I am trying to write a solution in order to avoid writes on database in a system that consumes events in any order.
I have Elasticsearch as a final database, there are documents containing a lot of properties, imagine that:
{"property01": "value01","property02": "value02","property03": "value03","property04": "value04", ..."lastUpdate": "datetime"}
The lastUpdate will always be updated when document change.
But I do not consume all data at once, some properties are consumed by separated events.Like this:
event01
{"key": "myKey","property01": "value01","property02": "value02","eventDate": "datetime"}
event02
{"key": "myKey","property03": "value03","property04": "value04","eventDate": "datetime"}
- We fetch a batch of those json at once, usually 10.
- We are using AWS Lambda do process it, so we can have multiples lambdas fetching data.

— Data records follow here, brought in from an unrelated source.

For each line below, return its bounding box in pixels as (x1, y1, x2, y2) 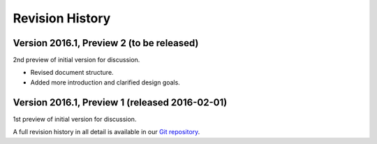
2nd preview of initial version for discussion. (13, 56, 140, 64)
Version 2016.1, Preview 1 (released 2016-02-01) (13, 96, 228, 108)
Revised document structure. (30, 69, 114, 77)
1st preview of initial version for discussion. (13, 115, 137, 123)
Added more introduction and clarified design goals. (30, 78, 181, 87)
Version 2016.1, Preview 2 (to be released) (13, 37, 199, 49)
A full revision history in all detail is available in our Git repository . (13, 128, 200, 136)
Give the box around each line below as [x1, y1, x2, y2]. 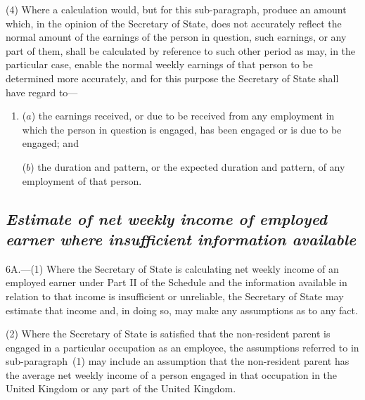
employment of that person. [22, 173, 142, 188]
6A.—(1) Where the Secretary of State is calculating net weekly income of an [6, 261, 339, 276]
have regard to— [6, 84, 78, 99]
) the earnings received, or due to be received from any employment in [31, 108, 335, 123]
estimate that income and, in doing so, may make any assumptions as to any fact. [6, 302, 358, 317]
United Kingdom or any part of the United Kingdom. [6, 381, 236, 396]
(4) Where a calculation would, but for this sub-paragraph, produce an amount [6, 2, 347, 16]
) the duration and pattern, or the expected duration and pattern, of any [30, 159, 345, 174]
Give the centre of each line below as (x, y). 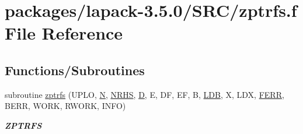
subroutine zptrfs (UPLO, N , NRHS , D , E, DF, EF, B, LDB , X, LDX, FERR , (144, 94)
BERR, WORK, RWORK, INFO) (65, 106)
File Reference (64, 33)
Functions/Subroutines (75, 70)
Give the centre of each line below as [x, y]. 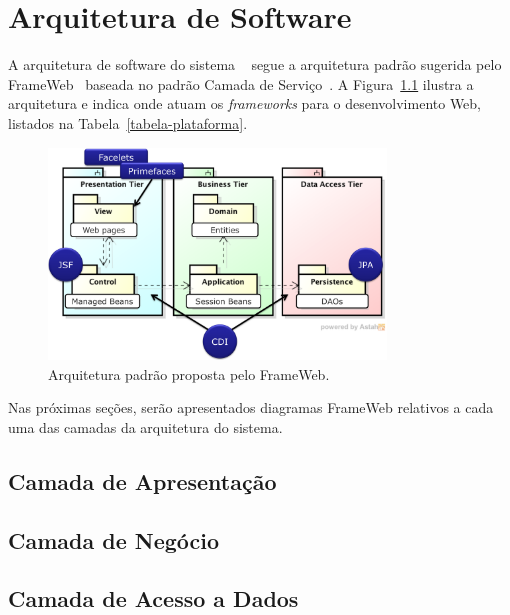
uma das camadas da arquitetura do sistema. [145, 426]
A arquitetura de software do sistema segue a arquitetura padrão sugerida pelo [255, 64]
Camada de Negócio [114, 539]
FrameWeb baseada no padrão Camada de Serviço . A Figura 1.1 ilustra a [241, 83]
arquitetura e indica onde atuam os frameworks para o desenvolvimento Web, [245, 103]
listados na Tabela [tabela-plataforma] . [128, 122]
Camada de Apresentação [142, 480]
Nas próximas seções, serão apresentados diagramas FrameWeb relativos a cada [251, 407]
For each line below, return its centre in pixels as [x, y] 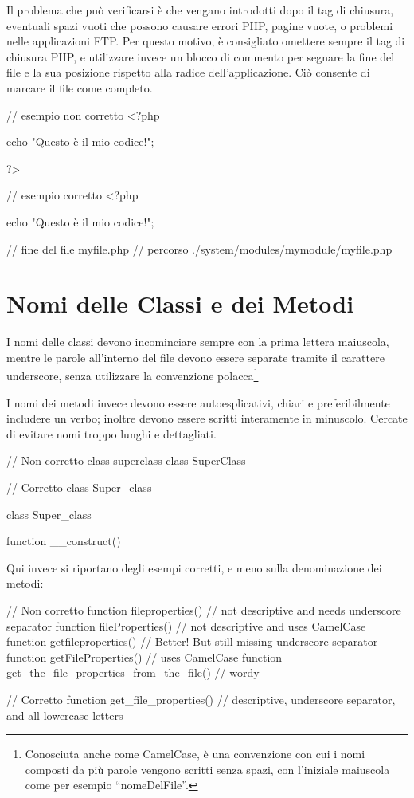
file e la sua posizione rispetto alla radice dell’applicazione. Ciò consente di [188, 72]
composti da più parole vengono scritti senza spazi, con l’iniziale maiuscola [207, 769]
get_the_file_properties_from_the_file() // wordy [133, 672]
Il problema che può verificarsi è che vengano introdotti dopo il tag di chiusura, [200, 10]
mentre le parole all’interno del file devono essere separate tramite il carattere [195, 357]
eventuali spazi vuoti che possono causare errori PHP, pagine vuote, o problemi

- We can have in the queue, two (or more) events data from the same event+key in different order.
What I thought
Using redis as database to store the key of the event and eventData:A pseudocode:
var newEvent = {"key": "myKey","property03": "valuex","property04": "valuex","eventDate": "2022-08""eventName": "event01"}
class ConcurrencyOperation { List<String> toCommit; List<String> toDiscard;}public Operations check(List<String> events) { var concurrencyOperation = new ConcurrencyOperation(); for (String newEvent : events) { var currentEventDate = newEvent.eventDate; var currentEventKey = newEvent.eventName +"-" + newEvent.key; // get the last event info var lastEventKeyDate = redis.get(currentEventKey); if (lastEventKeyDate == null || currentEventDate > lastEventKeyDate) { redis.set(currentEventKey, currentEventDate); concurrencyOperation.addToCommit(newEvent); } else { concurrencyOperation.addToDiscard(newEvent); } }}
I know that calling a get to compare I can have race problems.
I really need to "lock" using the pattern eventKey, so I can check by event+key.
QuestionIs it better to use redis with lock? Will be possible to do something like that in order to avoid unorder events but even using parallels processing?
Note: I would like to use Java because is the most common language for us, and we can reuse the solution. Java + Redisson.